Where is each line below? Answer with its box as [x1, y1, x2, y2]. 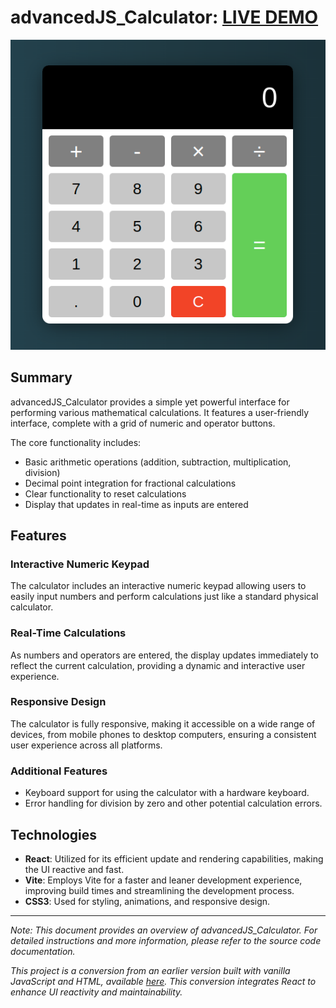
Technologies [10, 826, 98, 843]
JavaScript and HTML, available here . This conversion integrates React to [10, 975, 317, 987]
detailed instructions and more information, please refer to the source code [10, 934, 322, 946]
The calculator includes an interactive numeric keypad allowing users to [10, 580, 307, 592]
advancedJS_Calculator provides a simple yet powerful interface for [10, 396, 290, 408]
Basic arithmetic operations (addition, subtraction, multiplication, [24, 456, 292, 468]
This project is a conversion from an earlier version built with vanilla [10, 964, 291, 976]
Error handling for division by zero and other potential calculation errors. [24, 797, 323, 810]

▶ Your goal:
For the records above, state the number of lines holding the string "This", without further comment.

▶ Exercise result:
2